David: That’s right.
Michael: They may or they may not.
David: We will have to see how ICANN implements that.
Michael: But for sports teams like .giants, you are saying that that could go to auction so that the team willing to pay the most is going to get that?
David: That is right.
Michael: And whoever actually gets that $1,000,000 or $2,000,000 or however many million that it sells for? Does that go to ICANN?
David: That is right.
Michael: And so for the small business owner are we just S.O.L.? Clearly I don’t think somebody is going to want to spend the $1,000,000 to $2,000,000 to start up a .domainsherpa, but what I’m most concerned about is over the next five years there may be a 100 or 300 new domain top level extensions (.eat, .play, .ink, .whatever) and somebody is going to try to get DomainSherpa.that and I’m going to have to either reserve it or prevent somebody else from doing it or file UDRP and in any of those cases it is going to cost me hundreds to thousands of dollars.
David: That’s right. You summarized the situation. That’s where we are. I think all small business owners are going to have to take a look at each registry, as you probably have done when other registries have launched. In recent years I think of .asia, .info, even the country codes like .us and within the last few years .co. They are going to need to look at those registries and decide is it worth it to defensively register or is it worth it to watch it to see how it develops. If someone were to acquire the domain name that is important to you what kind of traffic is it getting, is it a direct hit on your brand name? I think we are all going to have to go through that process just because of the volume of what you will be looking at. It won’t be practical for anyone to defensively register across a thousand new top level domain names.
Michael: Right, exactly. For the small, the medium, the large size businesses what is the timeline again. How long do they have before they need to start keeping an eye on new registries that are launching and when those domain names may start selling?

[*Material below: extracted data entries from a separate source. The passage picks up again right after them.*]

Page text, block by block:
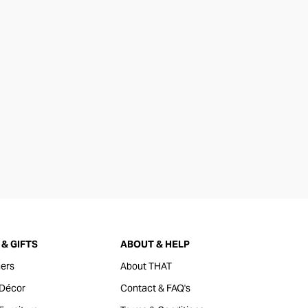
GIFTS
ABOUT & HELP
About THAT
Contact & FAQ's
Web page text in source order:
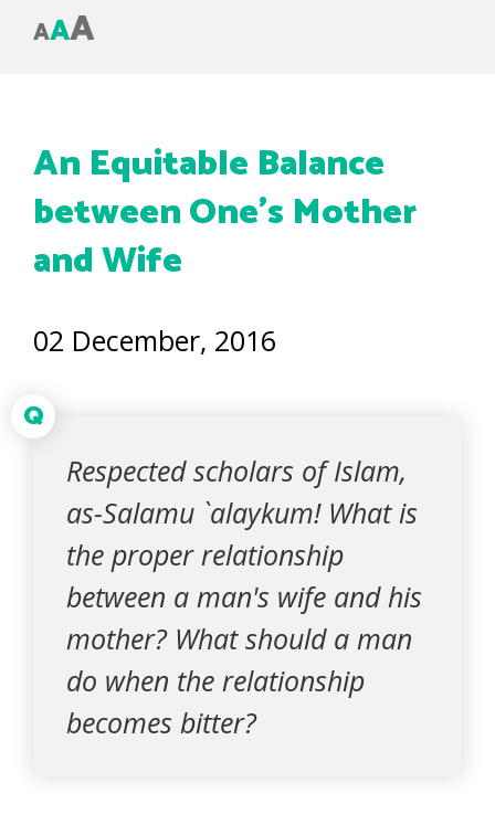
AAA
An Equitable Balance
between One’s Mother
and Wife
02 December, 2016
Q
Respected scholars of Islam,
as-Salamu `alaykum! What is
the proper relationship
between a man's wife and his
mother? What should a man
do when the relationship
becomes bitter?
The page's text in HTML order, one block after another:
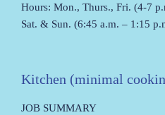
Hours: Mon., Thurs., Fri. (4-7
Sat. & Sun. (6:45 a.m. – 1:15
Kitchen (minimal
JOB SUMMARY
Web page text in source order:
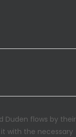
Duden flows by their
with the necessary
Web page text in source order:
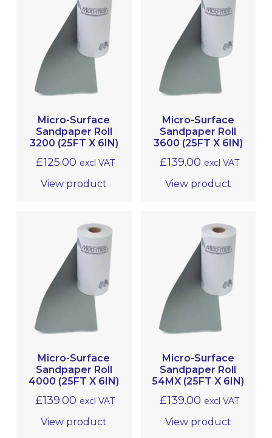
Micro-Surface
Sandpaper Roll
3200 (25FT X 6IN)
£125.00 excl VAT
View product
Micro-Surface
Sandpaper Roll
3600 (25FT X 6IN)
£139.00 excl VAT
View product
Micro-Surface
Sandpaper Roll
4000 (25FT X 6IN)
£139.00 excl VAT
View product
Micro-Surface
Sandpaper Roll
54MX (25FT X 6IN)
£139.00 excl VAT
View product
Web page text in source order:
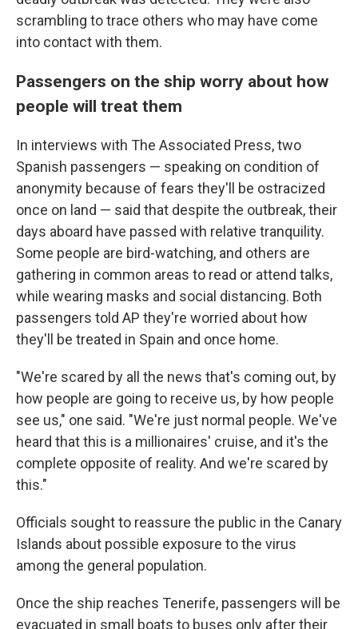
scrambling to trace others who may have come
into contact with them.
Passengers on the ship worry about how
people will treat them
In interviews with The Associated Press, two
Spanish passengers — speaking on condition of
anonymity because of fears they'll be ostracized
once on land — said that despite the outbreak, their
days aboard have passed with relative tranquility.
Some people are bird-watching, and others are
gathering in common areas to read or attend talks,
while wearing masks and social distancing. Both
passengers told AP they're worried about how
they'll be treated in Spain and once home.
"We're scared by all the news that's coming out, by
how people are going to receive us, by how people
see us," one said. "We're just normal people. We've
heard that this is a millionaires' cruise, and it's the
complete opposite of reality. And we're scared by
this."
Officials sought to reassure the public in the Canary
Islands about possible exposure to the virus
among the general population.
Once the ship reaches Tenerife, passengers will be
evacuated in small boats to buses only after their
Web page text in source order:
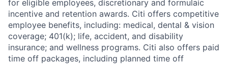
for eligible employees, discretionary and formulaic
incentive and retention awards. Citi offers competitive
employee benefits, including: medical, dental & vision
coverage; 401(k); life, accident, and disability
insurance; and wellness programs. Citi also offers paid
time off packages, including planned time off
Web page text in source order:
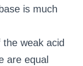
is much
weak acid
are equal
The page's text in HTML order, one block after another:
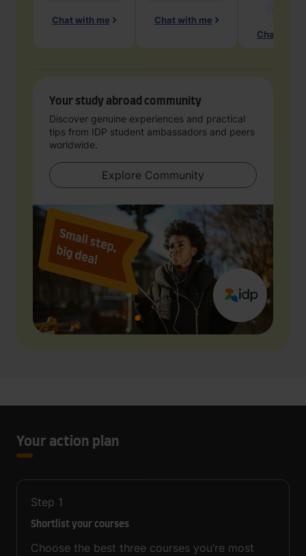
Chat with me Chat with me
Chat with
Your study abroad community
Discover genuine experiences and practical
tips from IDP student ambassadors and peers
worldwide.
Explore Community
Your action plan
Step 1
Shortlist your courses
Choose the best three courses you’re most
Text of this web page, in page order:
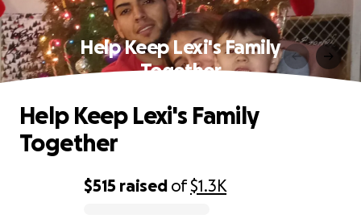
Help Keep Lexi's Family
Together
$515 raised of$1.3K
Help Keep Lexi's Family
Together

David: It’s soon. Next January, January 12, 2012 that application period opens. So that is when, if your organization is interested in applying for its own registry that is when the application can be filed. End of April next year, 2012, ICANN will post the public portions of all registry applications that have been submitted. And then almost immediately after that publication will be a period in which you can react or lodge an opposition, similar to a UDRP proceeding. It’s sort of shortened arbitration where you can argue why that registry should not be issued. For the registry to get through that process and receive their final approval will probably be first quarter 2013 where they will be in a position to begin selling second level domains and at that point it will be important to start watching. And as each registry launches you may want to take advantage of Sunrise Registration mechanisms for trademark owners blocking mechanisms or monitoring to see how successful the registry is and whether or not you want to own second level domains for your own purposes.

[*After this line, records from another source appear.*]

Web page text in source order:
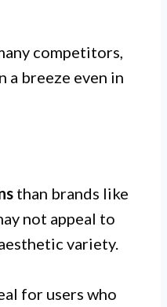
competitors,
a breeze even in
than brands like
not appeal to
variety.
for users who
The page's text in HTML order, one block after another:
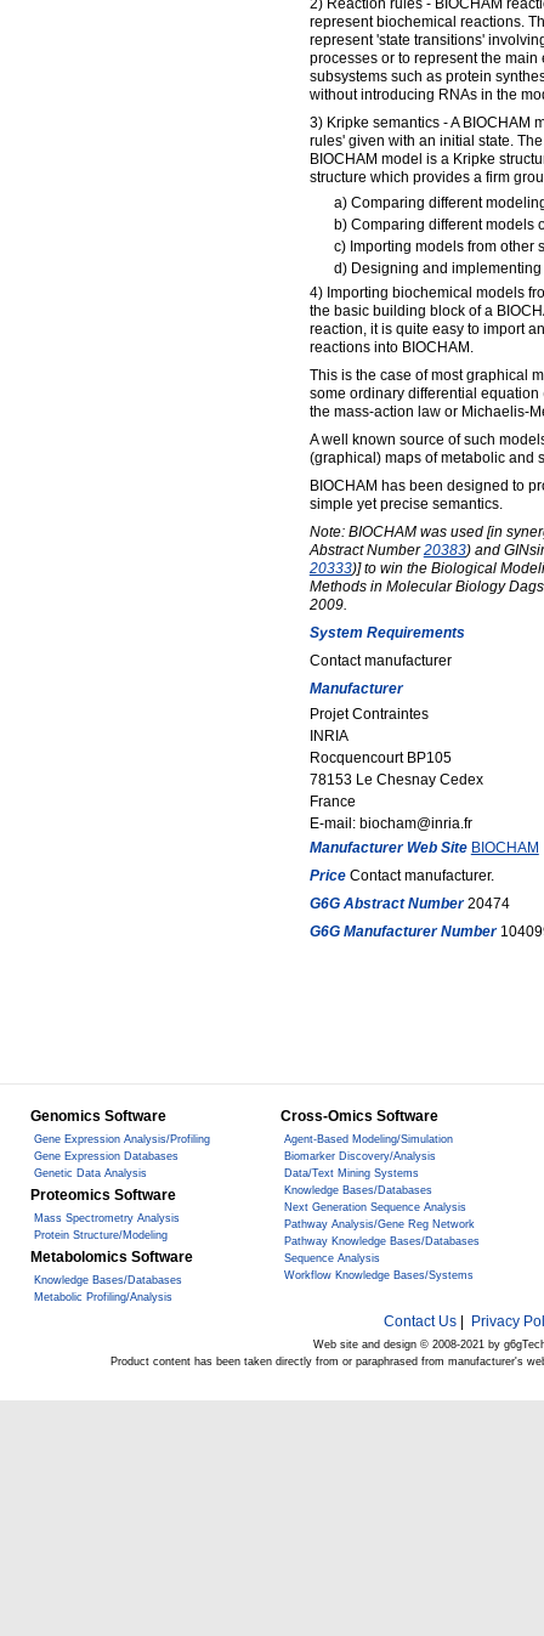
2) Reaction rules - BIOCHAM
represent biochemical reactions.
represent 'state transitions'
processes or to represent the main
subsystems such as protein
without introducing RNAs in the
3) Kripke semantics - A BIOCHAM
rules' given with an initial state.
BIOCHAM model is a Kripke
structure which provides a firm
a) Comparing different
b) Comparing different models
c) Importing models from other
d) Designing and
4) Importing biochemical models
the basic building block of a
reaction, it is quite easy to import
reactions into BIOCHAM.
This is the case of most graphical
some ordinary differential
the mass-action law or Michaelis-
A well known source of such
(graphical) maps of metabolic and
BIOCHAM has been designed to
simple yet precise semantics.
Note: BIOCHAM was used [in
Abstract Number20383) and
20333)] to win the Biological
Methods in Molecular Biology
2009.
System Requirements
Contact manufacturer
Manufacturer
Projet Contraintes
INRIA
Rocquencourt BP105
78153 Le Chesnay Cedex
France
E-mail: biocham@inria.fr
Manufacturer Web Site BIOCHAM
PriceContact manufacturer.
G6G Abstract Number20474
G6G Manufacturer Number
Genomics Software
Gene Expression Analysis/Profiling
Gene Expression Databases
Genetic Data Analysis
Proteomics Software
Mass Spectrometry Analysis
Protein Structure/Modeling
Metabolomics Software
Knowledge Bases/Databases
Metabolic Profiling/Analysis
Cross-Omics Software
Agent-Based Modeling/Simulation
Biomarker Discovery/Analysis
Data/Text Mining Systems
Knowledge Bases/Databases
Next Generation Sequence Analysis
Pathway Analysis/Gene Reg Network
Pathway Knowledge Bases/Databases
Sequence Analysis
Workflow Knowledge Bases/Systems
Contact Us| Privacy
Web site and design © 2008-2021 by
Product content has been taken directly from or paraphrased from manufacturer's
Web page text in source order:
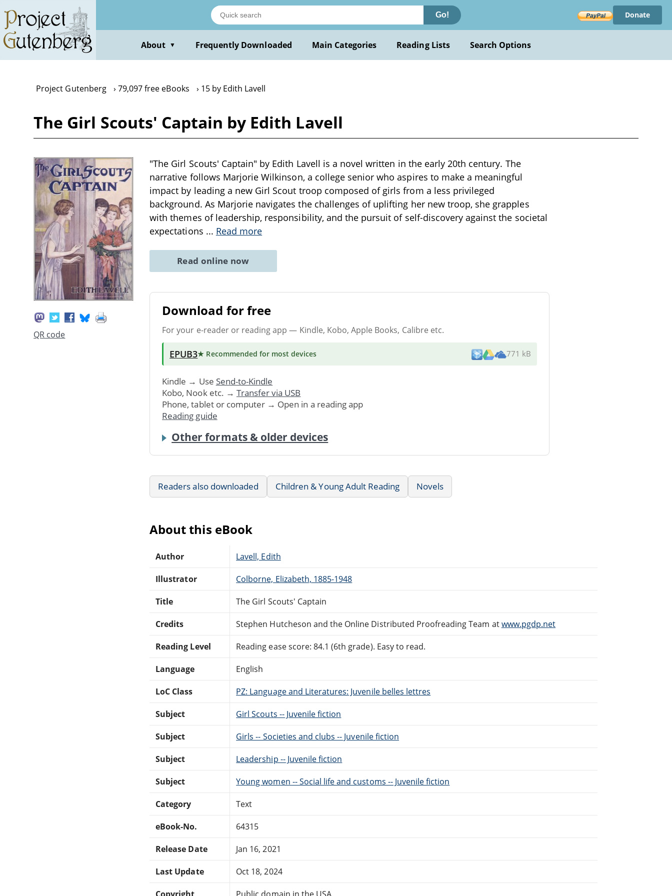
main
content
Go! Donate
About ▼ Frequently Downloaded Main Categories Reading Lists Search Options
Project Gutenberg 79,097 free eBooks 15 by Edith Lavell
The Girl Scouts' Captain by Edith Lavell
QR code
"The Girl Scouts' Captain" by Edith Lavell is a novel written in the early 20th century. The
narrative follows Marjorie Wilkinson, a college senior who aspires to make a meaningful
impact by leading a new Girl Scout troop composed of girls from a less privileged
background. As Marjorie navigates the challenges of uplifting her new troop, she grapples
with themes of leadership, responsibility, and the pursuit of self-discovery against the societal
expectations ... Read more
Read online now
Download for free
For your e-reader or reading app — Kindle, Kobo, Apple Books, Calibre etc.
EPUB3★ Recommended for most devices 771 kB
Kindle → Use Send-to-Kindle
Kobo, Nook etc. → Transfer via USB
Phone, tablet or computer → Open in a reading app
Reading guide
Other formats & older devices
Readers also downloaded Children & Young Adult Reading Novels
About this eBook
Author Lavell, Edith
Illustrator Colborne, Elizabeth, 1885-1948
Title The Girl Scouts' Captain
Credits Stephen Hutcheson and the Online Distributed Proofreading Team atwww.pgdp.net
Reading Level Reading ease score: 84.1 (6th grade). Easy to read.
Language English
LoC Class PZ: Language and Literatures: Juvenile belles lettres
Subject Girl Scouts -- Juvenile fiction
Subject Girls -- Societies and clubs -- Juvenile fiction
Subject Leadership -- Juvenile fiction
Subject Young women -- Social life and customs -- Juvenile fiction
Category Text
eBook-No. 64315
Release Date Jan 16, 2021
Last Update Oct 18, 2024

Michael: We will keep the audience abreast of the Sunrise period and when trademark holders can actually reserve it before it is land rushes and opened for everybody else and we will make sure that any blocking mechanisms we tell our readers about. David, thank you very much for taking the time to keep abreast of what is going on at ICANN and come back and tell our audience what they need to pay attention to and when they need to pay attention to it
David: Right, thank you Michael.
Michael: Thank you all for watching. Bye.